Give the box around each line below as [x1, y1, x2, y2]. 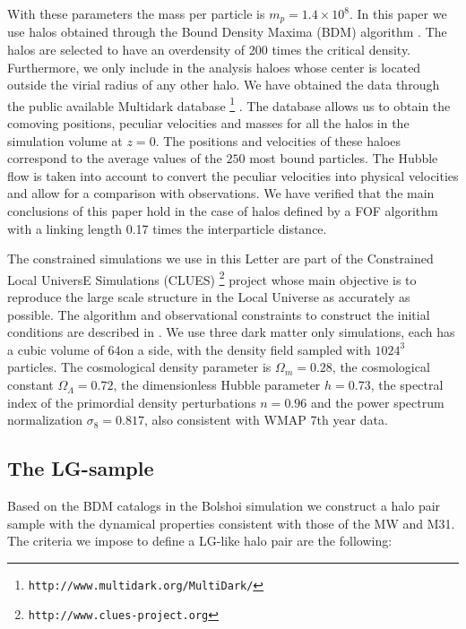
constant [7, 375, 54, 394]
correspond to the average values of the [7, 149, 222, 168]
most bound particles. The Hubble [249, 149, 438, 168]
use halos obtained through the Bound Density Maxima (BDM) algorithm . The [7, 22, 447, 41]
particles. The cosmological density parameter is [7, 358, 272, 376]
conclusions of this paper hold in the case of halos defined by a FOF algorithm [7, 202, 438, 220]
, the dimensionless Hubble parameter [113, 375, 321, 394]
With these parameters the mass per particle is [7, 4, 265, 22]
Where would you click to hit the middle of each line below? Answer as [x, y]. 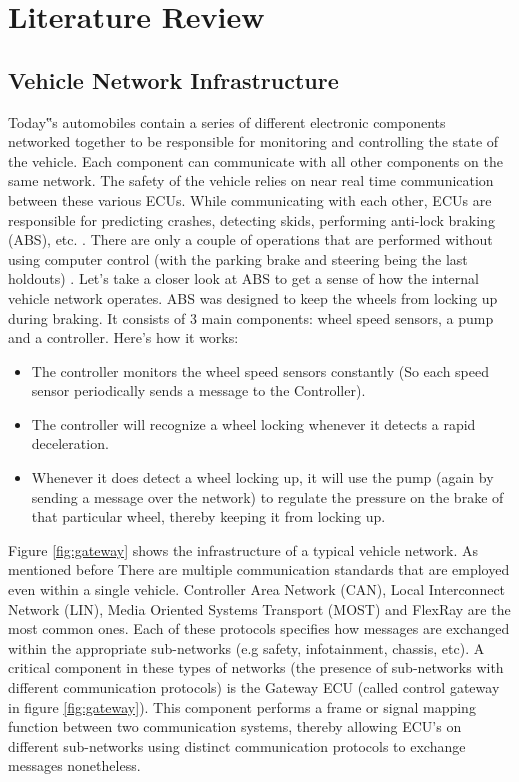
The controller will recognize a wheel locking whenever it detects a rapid [253, 423]
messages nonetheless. [74, 765]
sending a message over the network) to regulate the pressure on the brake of [267, 496]
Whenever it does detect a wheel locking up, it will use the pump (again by [262, 477]
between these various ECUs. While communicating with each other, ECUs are [250, 199]
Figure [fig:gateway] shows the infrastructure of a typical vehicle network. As [243, 549]
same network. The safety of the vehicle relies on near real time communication [251, 180]
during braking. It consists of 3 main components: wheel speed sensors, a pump [251, 317]
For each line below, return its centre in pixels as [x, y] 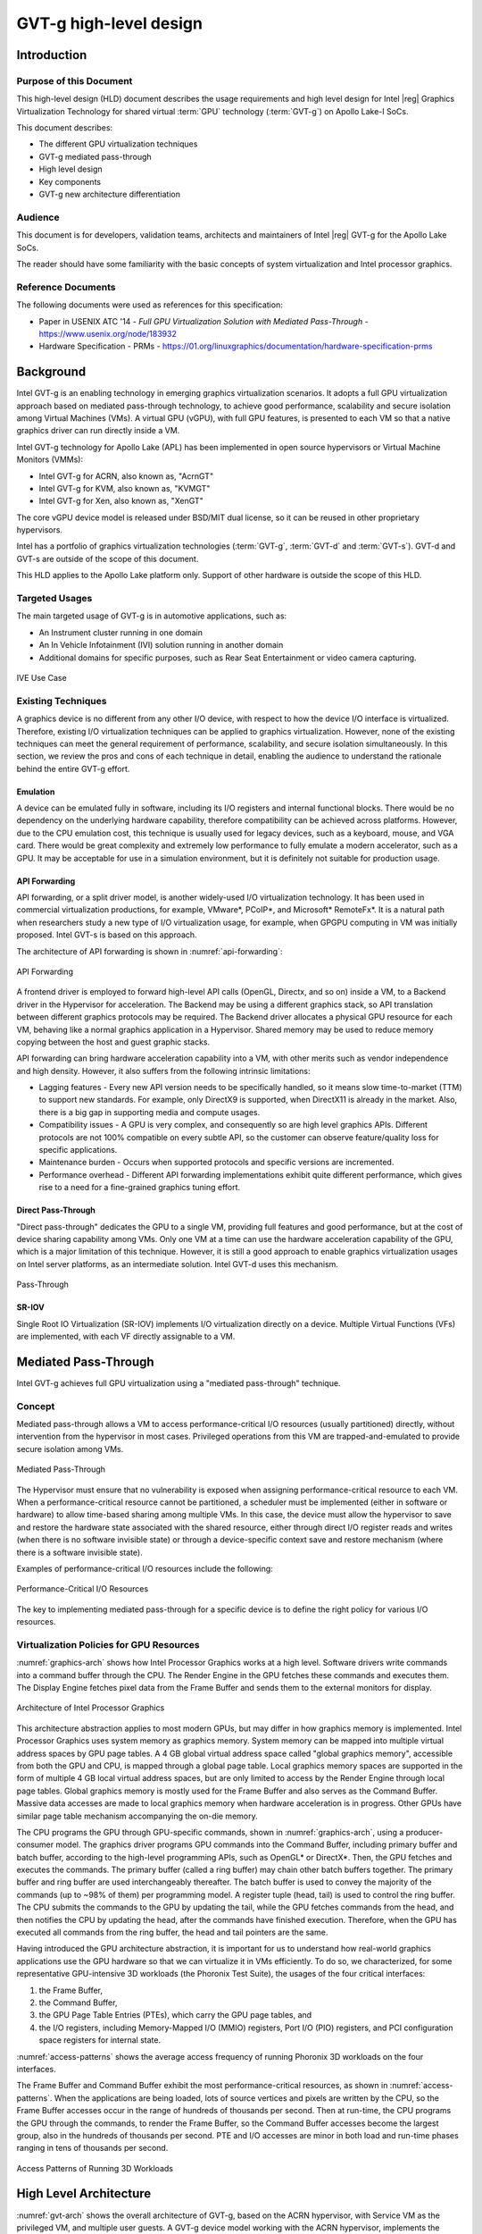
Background [51, 372]
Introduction [52, 55]
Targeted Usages [54, 599]
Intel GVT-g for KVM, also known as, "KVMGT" [125, 488]
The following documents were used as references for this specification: [150, 305]
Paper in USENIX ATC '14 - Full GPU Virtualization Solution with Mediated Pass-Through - [204, 321]
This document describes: [65, 128]
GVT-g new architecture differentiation [109, 194]
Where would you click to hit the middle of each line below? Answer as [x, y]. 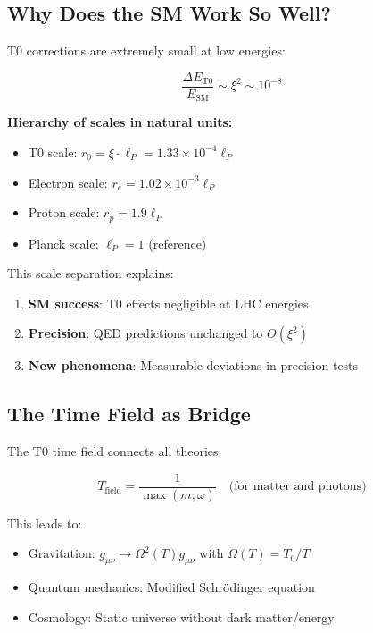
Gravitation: [62, 553]
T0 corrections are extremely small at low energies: [146, 51]
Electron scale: [68, 182]
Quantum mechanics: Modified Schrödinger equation [171, 587]
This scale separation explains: [91, 273]
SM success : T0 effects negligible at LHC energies [168, 303]
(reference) [178, 243]
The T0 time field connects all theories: [115, 451]
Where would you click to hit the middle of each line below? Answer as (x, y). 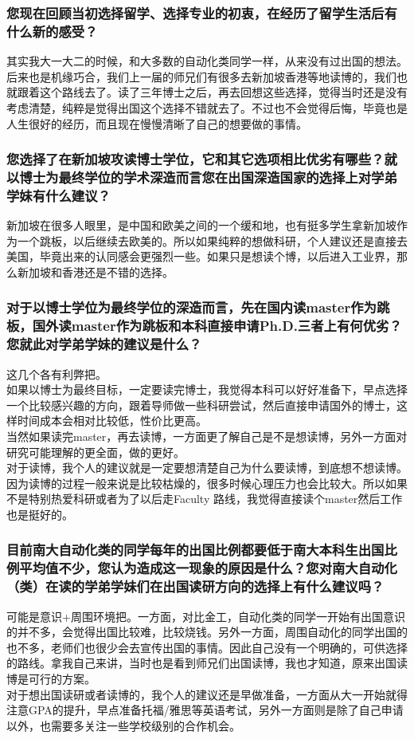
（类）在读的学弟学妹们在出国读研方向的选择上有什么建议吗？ (195, 586)
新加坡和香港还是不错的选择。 (95, 271)
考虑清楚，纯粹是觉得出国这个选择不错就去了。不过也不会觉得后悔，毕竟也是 (207, 107)
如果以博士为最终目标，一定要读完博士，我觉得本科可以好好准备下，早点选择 (207, 389)
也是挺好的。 (40, 514)
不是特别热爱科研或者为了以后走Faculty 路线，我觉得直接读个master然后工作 (205, 499)
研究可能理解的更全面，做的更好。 (96, 452)
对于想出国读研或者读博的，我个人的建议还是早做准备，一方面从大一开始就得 (207, 694)
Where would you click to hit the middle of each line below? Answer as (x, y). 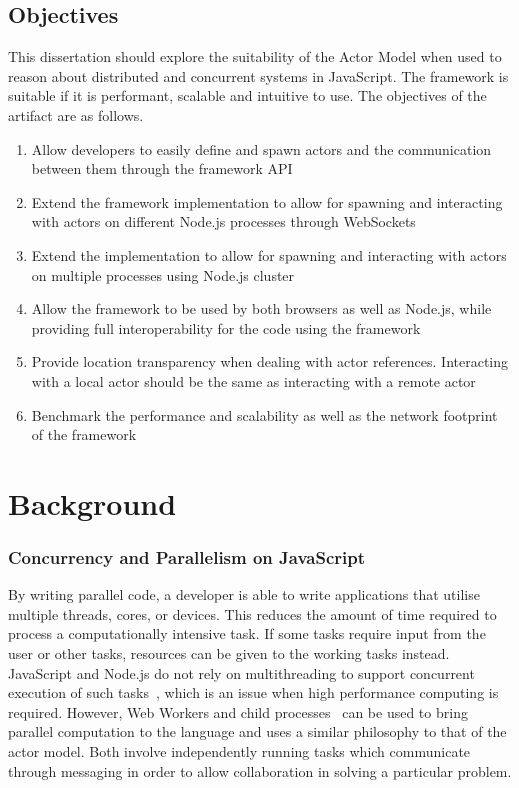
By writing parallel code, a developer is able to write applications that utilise (244, 594)
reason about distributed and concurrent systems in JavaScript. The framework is (258, 75)
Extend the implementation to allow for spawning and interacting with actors (269, 254)
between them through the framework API (162, 168)
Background (92, 502)
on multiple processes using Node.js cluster (163, 274)
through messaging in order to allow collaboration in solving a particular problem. (260, 770)
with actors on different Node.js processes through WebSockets (223, 221)
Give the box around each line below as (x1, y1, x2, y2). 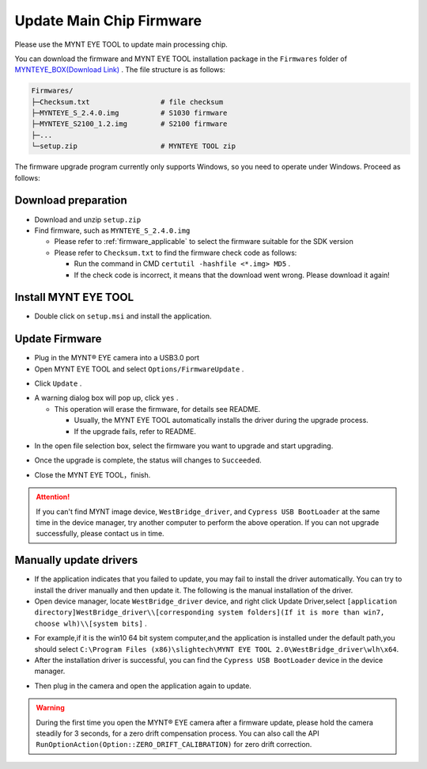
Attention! (36, 492, 70, 502)
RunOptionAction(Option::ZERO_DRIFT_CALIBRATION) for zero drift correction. (36, 740, 312, 749)
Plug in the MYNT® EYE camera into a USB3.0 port (34, 353, 200, 363)
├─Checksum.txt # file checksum (31, 97, 224, 106)
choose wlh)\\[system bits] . (34, 619, 148, 628)
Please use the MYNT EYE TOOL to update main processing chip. (14, 40, 229, 49)
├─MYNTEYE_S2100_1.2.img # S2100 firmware (31, 120, 228, 128)
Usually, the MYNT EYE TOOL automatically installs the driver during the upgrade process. (74, 416, 369, 425)
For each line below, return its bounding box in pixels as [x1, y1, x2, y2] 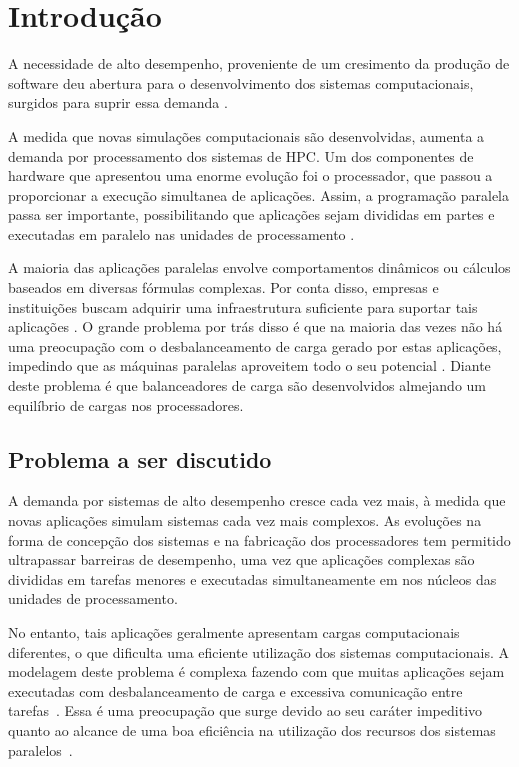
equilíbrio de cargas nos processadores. [8, 394, 244, 415]
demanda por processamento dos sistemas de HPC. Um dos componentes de [8, 145, 474, 166]
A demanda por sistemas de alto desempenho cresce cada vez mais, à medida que [8, 490, 506, 511]
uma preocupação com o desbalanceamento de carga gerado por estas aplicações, [8, 335, 502, 356]
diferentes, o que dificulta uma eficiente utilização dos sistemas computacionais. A [8, 641, 509, 662]
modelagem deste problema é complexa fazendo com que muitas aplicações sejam [8, 661, 505, 682]
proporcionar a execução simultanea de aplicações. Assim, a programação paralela [8, 184, 510, 205]
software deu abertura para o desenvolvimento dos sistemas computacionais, [8, 72, 474, 93]
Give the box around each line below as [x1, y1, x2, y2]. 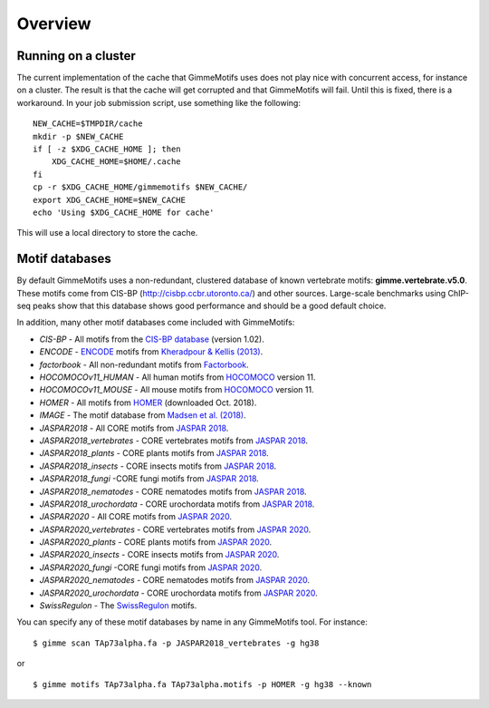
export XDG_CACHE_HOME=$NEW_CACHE [33, 195, 186, 205]
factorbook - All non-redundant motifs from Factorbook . [39, 359, 249, 370]
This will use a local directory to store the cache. [16, 228, 198, 238]
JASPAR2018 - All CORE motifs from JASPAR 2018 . [39, 422, 229, 433]
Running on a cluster [16, 48, 136, 63]
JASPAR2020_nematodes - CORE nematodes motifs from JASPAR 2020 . [39, 575, 310, 586]
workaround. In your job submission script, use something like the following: [16, 97, 301, 108]
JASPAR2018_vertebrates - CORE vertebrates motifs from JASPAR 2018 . [39, 435, 308, 446]
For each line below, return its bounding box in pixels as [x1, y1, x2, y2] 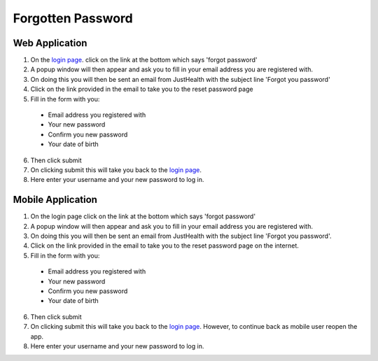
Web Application [13, 37, 87, 49]
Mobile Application [13, 194, 98, 206]
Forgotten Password [13, 10, 133, 26]
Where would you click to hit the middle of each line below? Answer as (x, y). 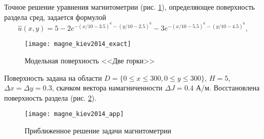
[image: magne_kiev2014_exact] (78, 44)
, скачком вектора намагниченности (107, 88)
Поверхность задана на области (53, 77)
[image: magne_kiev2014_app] (74, 114)
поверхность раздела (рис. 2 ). (50, 97)
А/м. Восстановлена (228, 88)
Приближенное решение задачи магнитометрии (98, 130)
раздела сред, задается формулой (55, 17)
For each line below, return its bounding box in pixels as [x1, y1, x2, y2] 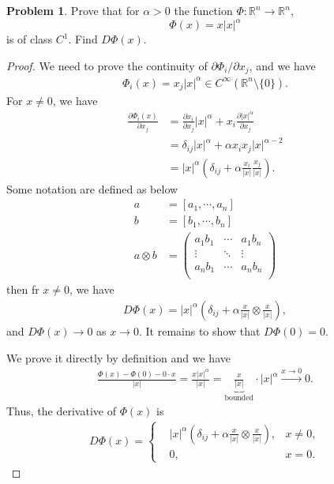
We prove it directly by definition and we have [6, 349, 231, 366]
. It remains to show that [138, 323, 261, 339]
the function [174, 2, 233, 18]
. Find [68, 31, 98, 47]
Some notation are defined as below [6, 180, 178, 197]
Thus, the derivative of [6, 402, 116, 418]
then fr [6, 281, 39, 298]
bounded [224, 394, 254, 403]
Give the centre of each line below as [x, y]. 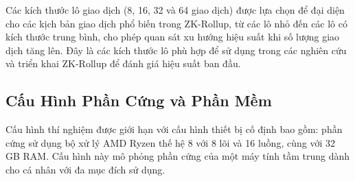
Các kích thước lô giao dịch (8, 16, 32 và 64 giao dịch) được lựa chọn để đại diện [175, 10]
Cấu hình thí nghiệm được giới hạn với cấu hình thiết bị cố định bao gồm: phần [174, 129]
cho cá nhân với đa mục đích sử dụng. [85, 169]
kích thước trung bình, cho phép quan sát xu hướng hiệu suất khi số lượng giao [173, 37]
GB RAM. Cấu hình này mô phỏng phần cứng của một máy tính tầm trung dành [178, 156]
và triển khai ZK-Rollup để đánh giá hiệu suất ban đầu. [123, 63]
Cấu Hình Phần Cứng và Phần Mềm [139, 100]
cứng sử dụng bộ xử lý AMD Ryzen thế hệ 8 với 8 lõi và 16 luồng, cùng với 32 [170, 142]
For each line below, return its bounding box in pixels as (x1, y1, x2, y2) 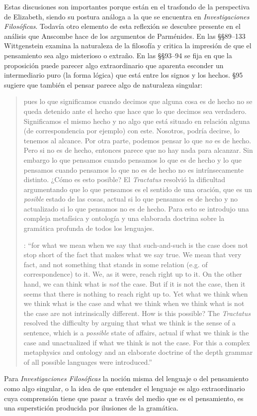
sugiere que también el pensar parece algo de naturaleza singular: (4, 79, 203, 90)
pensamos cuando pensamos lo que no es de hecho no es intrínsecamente (23, 164, 244, 175)
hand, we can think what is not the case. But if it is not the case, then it (23, 279, 246, 289)
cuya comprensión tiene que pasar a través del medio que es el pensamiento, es (4, 393, 244, 403)
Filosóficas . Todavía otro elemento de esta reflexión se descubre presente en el (4, 21, 241, 31)
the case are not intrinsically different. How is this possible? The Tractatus (23, 308, 251, 318)
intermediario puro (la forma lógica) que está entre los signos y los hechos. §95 (4, 70, 243, 80)
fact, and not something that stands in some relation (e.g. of (23, 259, 208, 269)

■ WHAT YOU HAVE TO DO ■
The answer should consist only of the lines from the line with "Приближенное решение задачи" through the last line of the data, repeated exactly; pictures stay out.

■ ANSWER TO THIS PROBLEM ■
Приближенное решение задачи магнитометрии (98, 130)
раздела сред, задается формулой (55, 17)
For each line below, return its bounding box in pixels as [x1, y1, x2, y2] 
We prove it directly by definition and we have [6, 349, 231, 366]
. It remains to show that [138, 323, 261, 339]
the function [174, 2, 233, 18]
. Find [68, 31, 98, 47]
Some notation are defined as below [6, 180, 178, 197]
Thus, the derivative of [6, 402, 116, 418]
then fr [6, 281, 39, 298]
bounded [224, 394, 254, 403]
Give the centre of each line below as [x, y]. 
Các kích thước lô giao dịch (8, 16, 32 và 64 giao dịch) được lựa chọn để đại diện [175, 10]
Cấu hình thí nghiệm được giới hạn với cấu hình thiết bị cố định bao gồm: phần [174, 129]
cho cá nhân với đa mục đích sử dụng. [85, 169]
kích thước trung bình, cho phép quan sát xu hướng hiệu suất khi số lượng giao [173, 37]
GB RAM. Cấu hình này mô phỏng phần cứng của một máy tính tầm trung dành [178, 156]
và triển khai ZK-Rollup để đánh giá hiệu suất ban đầu. [123, 63]
Cấu Hình Phần Cứng và Phần Mềm [139, 100]
cứng sử dụng bộ xử lý AMD Ryzen thế hệ 8 với 8 lõi và 16 luồng, cùng với 32 [170, 142]
For each line below, return its bounding box in pixels as (x1, y1, x2, y2) 
sugiere que también el pensar parece algo de naturaleza singular: (4, 79, 203, 90)
pensamos cuando pensamos lo que no es de hecho no es intrínsecamente (23, 164, 244, 175)
hand, we can think what is not the case. But if it is not the case, then it (23, 279, 246, 289)
cuya comprensión tiene que pasar a través del medio que es el pensamiento, es (4, 393, 244, 403)
Filosóficas . Todavía otro elemento de esta reflexión se descubre presente en el (4, 21, 241, 31)
the case are not intrinsically different. How is this possible? The Tractatus (23, 308, 251, 318)
intermediario puro (la forma lógica) que está entre los signos y los hechos. §95 (4, 70, 243, 80)
fact, and not something that stands in some relation (e.g. of (23, 259, 208, 269)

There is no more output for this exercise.